### What you are asked to do
Restate all the entries exactly as they appear, apart from the pictures.

### Material for this task
_ _ _

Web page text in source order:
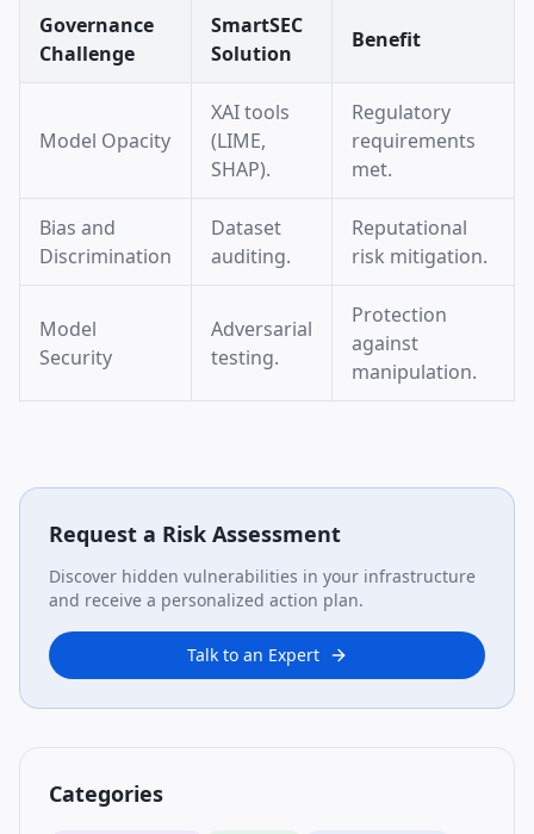
Governance
Challenge
SmartSEC
Solution
Benefit
Model Opacity
XAI tools
(LIME,
SHAP).
Regulatory
requirements
met.
Bias and
Discrimination
Dataset
auditing.
Reputational
risk mitigation.
Model
Security
Adversarial
testing.
Protection
against
manipulation.
Request a Risk Assessment
Discover hidden vulnerabilities in your infrastructure
and receive a personalized action plan.
Talk to an Expert
Categories

_ _ _

### Response
Web page text in source order:
Governance
Challenge
SmartSEC
Solution
Benefit
Model Opacity
XAI tools
(LIME,
SHAP).
Regulatory
requirements
met.
Bias and
Discrimination
Dataset
auditing.
Reputational
risk mitigation.
Model
Security
Adversarial
testing.
Protection
against
manipulation.
Request a Risk Assessment
Discover hidden vulnerabilities in your infrastructure
and receive a personalized action plan.
Talk to an Expert
Categories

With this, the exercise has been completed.